Work required
Reproduce every line of the listing as written, apart from the pictures.

[Data records]

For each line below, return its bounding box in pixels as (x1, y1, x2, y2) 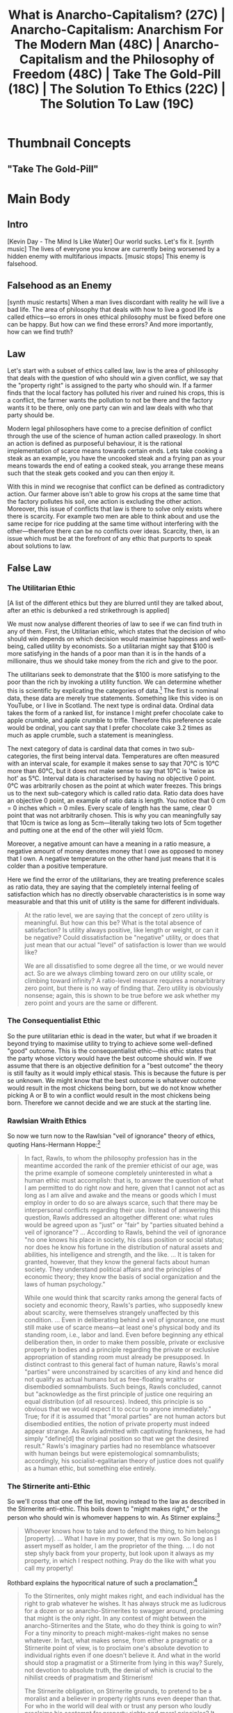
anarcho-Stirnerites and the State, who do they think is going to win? (24, 1622, 221, 1630)
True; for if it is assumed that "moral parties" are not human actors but (24, 1412, 226, 1420)
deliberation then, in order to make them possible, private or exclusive (24, 1338, 225, 1346)
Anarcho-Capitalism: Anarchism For (10, 22, 224, 38)
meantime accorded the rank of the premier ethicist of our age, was (24, 1161, 219, 1169)
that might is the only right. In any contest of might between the (24, 1614, 207, 1622)
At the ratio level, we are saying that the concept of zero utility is (24, 911, 209, 919)
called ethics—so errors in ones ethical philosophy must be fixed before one (7, 313, 226, 321)
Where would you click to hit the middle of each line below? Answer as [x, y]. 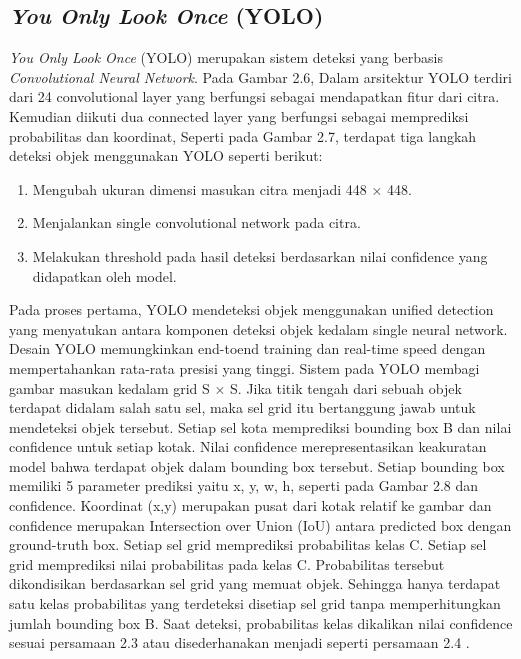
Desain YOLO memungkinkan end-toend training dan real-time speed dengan [247, 348]
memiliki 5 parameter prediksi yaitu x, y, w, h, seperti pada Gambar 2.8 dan [244, 485]
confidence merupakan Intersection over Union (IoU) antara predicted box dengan [260, 524]
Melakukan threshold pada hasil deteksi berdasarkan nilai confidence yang [260, 255]
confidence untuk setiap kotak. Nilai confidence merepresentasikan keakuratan [248, 446]
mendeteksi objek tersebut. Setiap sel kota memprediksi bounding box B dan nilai [260, 426]
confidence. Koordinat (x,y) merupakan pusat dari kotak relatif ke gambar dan [250, 505]
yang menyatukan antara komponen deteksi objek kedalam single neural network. [258, 328]
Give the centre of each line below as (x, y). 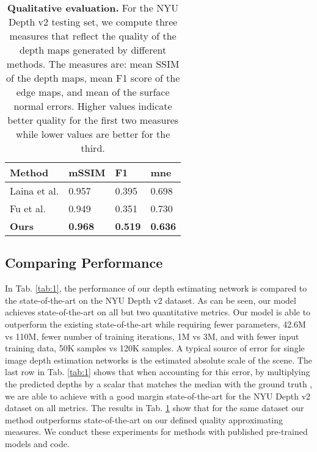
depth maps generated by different (93, 50)
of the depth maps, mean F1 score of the (93, 78)
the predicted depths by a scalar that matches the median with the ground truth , (159, 383)
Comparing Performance (84, 263)
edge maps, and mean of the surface (93, 92)
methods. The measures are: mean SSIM (93, 64)
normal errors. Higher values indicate (93, 106)
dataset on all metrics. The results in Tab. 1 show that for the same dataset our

[/Data records]

Exercise result
For each line below, return its bounding box in pixels as (x1, y1, x2, y2) 
anarcho-Stirnerites and the State, who do they think is going to win? (24, 1622, 221, 1630)
True; for if it is assumed that "moral parties" are not human actors but (24, 1412, 226, 1420)
deliberation then, in order to make them possible, private or exclusive (24, 1338, 225, 1346)
Anarcho-Capitalism: Anarchism For (10, 22, 224, 38)
meantime accorded the rank of the premier ethicist of our age, was (24, 1161, 219, 1169)
that might is the only right. In any contest of might between the (24, 1614, 207, 1622)
At the ratio level, we are saying that the concept of zero utility is (24, 911, 209, 919)
called ethics—so errors in ones ethical philosophy must be fixed before one (7, 313, 226, 321)
Where would you click to hit the middle of each line below? Answer as [x, y]. 
Desain YOLO memungkinkan end-toend training dan real-time speed dengan [247, 348]
memiliki 5 parameter prediksi yaitu x, y, w, h, seperti pada Gambar 2.8 dan [244, 485]
confidence merupakan Intersection over Union (IoU) antara predicted box dengan [260, 524]
Melakukan threshold pada hasil deteksi berdasarkan nilai confidence yang [260, 255]
confidence untuk setiap kotak. Nilai confidence merepresentasikan keakuratan [248, 446]
mendeteksi objek tersebut. Setiap sel kota memprediksi bounding box B dan nilai [260, 426]
confidence. Koordinat (x,y) merupakan pusat dari kotak relatif ke gambar dan [250, 505]
yang menyatukan antara komponen deteksi objek kedalam single neural network. [258, 328]
Give the centre of each line below as (x, y). 
depth maps generated by different (93, 50)
of the depth maps, mean F1 score of the (93, 78)
the predicted depths by a scalar that matches the median with the ground truth , (159, 383)
Comparing Performance (84, 263)
edge maps, and mean of the surface (93, 92)
methods. The measures are: mean SSIM (93, 64)
normal errors. Higher values indicate (93, 106)
dataset on all metrics. The results in Tab. 1 show that for the same dataset our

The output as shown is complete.